▶ _Exercise details_
Without the pictures, retype exactly the lines from the top of the entries below through the line that contains "Je suis tout".

(Items from a dataset)
:::::

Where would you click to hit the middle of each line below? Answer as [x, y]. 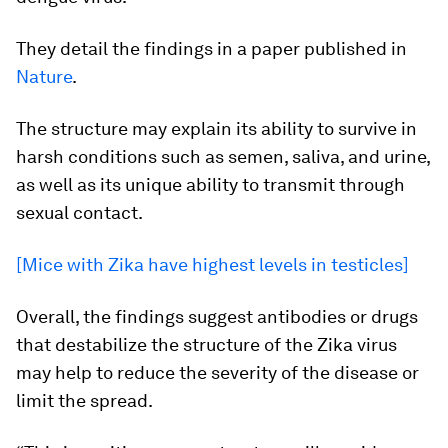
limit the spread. [84, 400]
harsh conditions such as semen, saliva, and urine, [223, 156]
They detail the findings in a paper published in [211, 48]
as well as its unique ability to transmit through [210, 184]
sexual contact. [79, 212]
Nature [44, 76]
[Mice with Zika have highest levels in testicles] [212, 264]
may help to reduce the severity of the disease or [217, 372]
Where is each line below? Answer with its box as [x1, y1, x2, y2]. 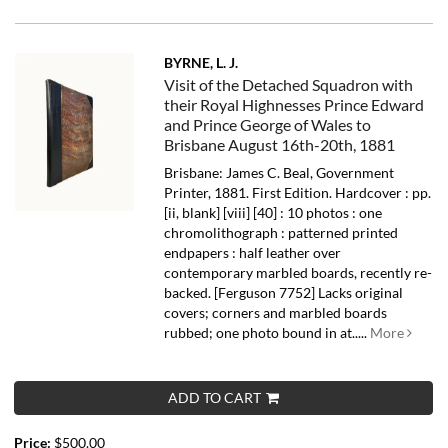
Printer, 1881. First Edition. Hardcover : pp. [164, 184, 432, 202]
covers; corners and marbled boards [164, 304, 388, 322]
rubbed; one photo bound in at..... [164, 324, 371, 342]
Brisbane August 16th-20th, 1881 [164, 135, 396, 155]
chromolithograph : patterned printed [164, 224, 399, 242]
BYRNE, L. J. [164, 54, 239, 72]
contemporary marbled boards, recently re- [164, 264, 433, 282]
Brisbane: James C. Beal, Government [164, 164, 395, 182]
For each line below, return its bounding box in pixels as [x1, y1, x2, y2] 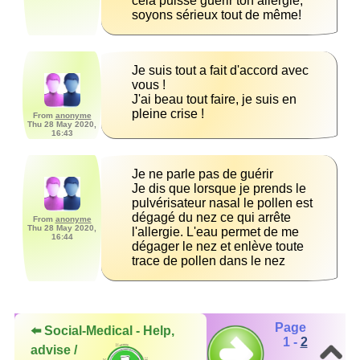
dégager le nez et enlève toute [132, 239, 304, 254]
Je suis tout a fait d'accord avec [132, 63, 309, 78]
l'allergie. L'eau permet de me [132, 225, 299, 239]
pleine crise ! [132, 107, 204, 121]
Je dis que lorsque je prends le [132, 182, 306, 196]
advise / [31, 343, 80, 358]
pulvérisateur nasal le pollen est [132, 196, 313, 211]
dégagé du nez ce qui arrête [132, 211, 291, 225]

:::::

▶ _Task result_
Where would you click to hit the middle of each line below? Answer as [x, y]. 
limit the spread. [84, 400]
harsh conditions such as semen, saliva, and urine, [223, 156]
They detail the findings in a paper published in [211, 48]
as well as its unique ability to transmit through [210, 184]
sexual contact. [79, 212]
Nature [44, 76]
[Mice with Zika have highest levels in testicles] [212, 264]
may help to reduce the severity of the disease or [217, 372]
Where is each line below? Answer with its box as [x1, y1, x2, y2]. 
Printer, 1881. First Edition. Hardcover : pp. [164, 184, 432, 202]
covers; corners and marbled boards [164, 304, 388, 322]
rubbed; one photo bound in at..... [164, 324, 371, 342]
Brisbane August 16th-20th, 1881 [164, 135, 396, 155]
chromolithograph : patterned printed [164, 224, 399, 242]
BYRNE, L. J. [164, 54, 239, 72]
contemporary marbled boards, recently re- [164, 264, 433, 282]
Brisbane: James C. Beal, Government [164, 164, 395, 182]
For each line below, return its bounding box in pixels as [x1, y1, x2, y2] 
dégager le nez et enlève toute [132, 239, 304, 254]
Je suis tout a fait d'accord avec [132, 63, 309, 78]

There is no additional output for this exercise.